**TASK MATERIAL:**
══════

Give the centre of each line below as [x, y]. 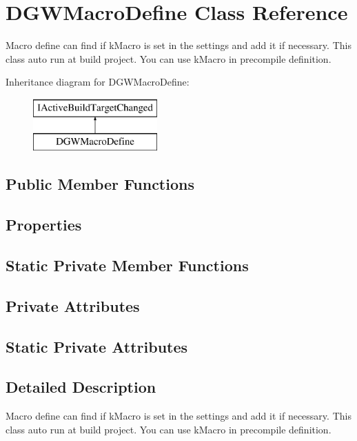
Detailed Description [81, 387]
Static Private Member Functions [127, 265]
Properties [44, 225]
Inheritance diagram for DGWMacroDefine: [98, 82]
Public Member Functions [100, 184]
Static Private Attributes [97, 346]
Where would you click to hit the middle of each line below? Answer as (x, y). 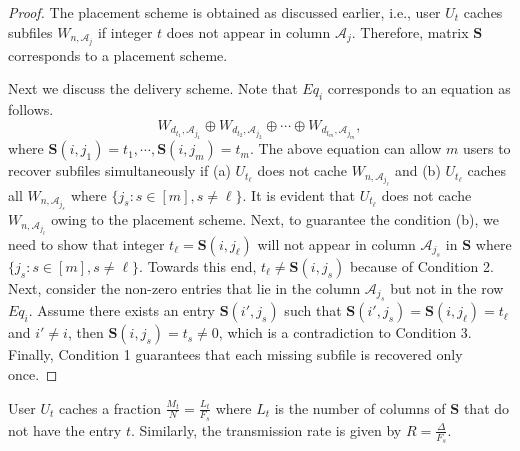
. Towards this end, (198, 266)
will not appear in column (336, 243)
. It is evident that (299, 194)
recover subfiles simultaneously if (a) (119, 170)
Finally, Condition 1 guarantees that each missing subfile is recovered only (235, 354)
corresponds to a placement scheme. (118, 54)
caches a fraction (109, 407)
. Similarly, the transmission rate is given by (266, 429)
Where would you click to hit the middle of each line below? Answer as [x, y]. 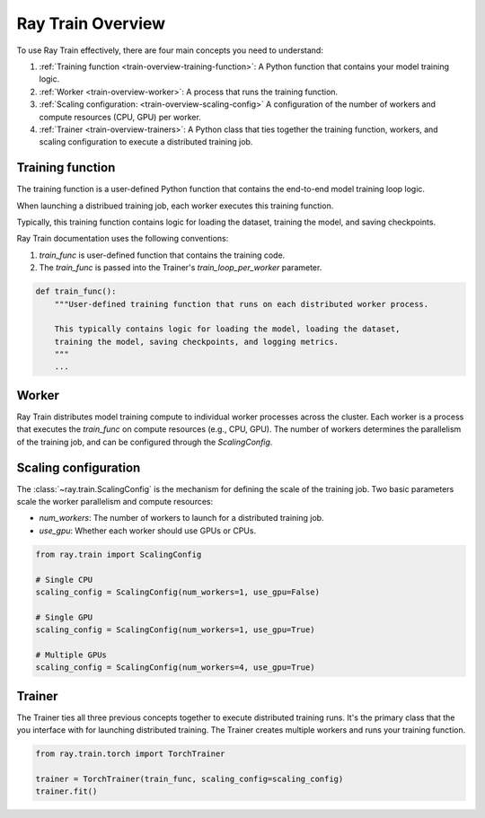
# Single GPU [64, 617]
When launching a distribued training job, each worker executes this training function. [175, 206]
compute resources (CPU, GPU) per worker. [120, 117]
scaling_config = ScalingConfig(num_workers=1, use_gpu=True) [175, 630]
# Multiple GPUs [71, 655]
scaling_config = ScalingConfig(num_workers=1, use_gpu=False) [178, 592]
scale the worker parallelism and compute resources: [115, 502]
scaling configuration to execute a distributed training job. [146, 142]

══════

**YOUR ASSIGNMENT:** Leave every picture out, and repeat exactly the lines from the one containing "end, (198, 266)" through the last line of the entries, both ends included.

**REPLY TO THE TASK:**
. Towards this end, (198, 266)
will not appear in column (336, 243)
. It is evident that (299, 194)
recover subfiles simultaneously if (a) (119, 170)
Finally, Condition 1 guarantees that each missing subfile is recovered only (235, 354)
corresponds to a placement scheme. (118, 54)
caches a fraction (109, 407)
. Similarly, the transmission rate is given by (266, 429)
Where would you click to hit the middle of each line below? Answer as [x, y]. 
# Single GPU [64, 617]
When launching a distribued training job, each worker executes this training function. [175, 206]
compute resources (CPU, GPU) per worker. [120, 117]
scaling_config = ScalingConfig(num_workers=1, use_gpu=True) [175, 630]
# Multiple GPUs [71, 655]
scaling_config = ScalingConfig(num_workers=1, use_gpu=False) [178, 592]
scale the worker parallelism and compute resources: [115, 502]
scaling configuration to execute a distributed training job. [146, 142]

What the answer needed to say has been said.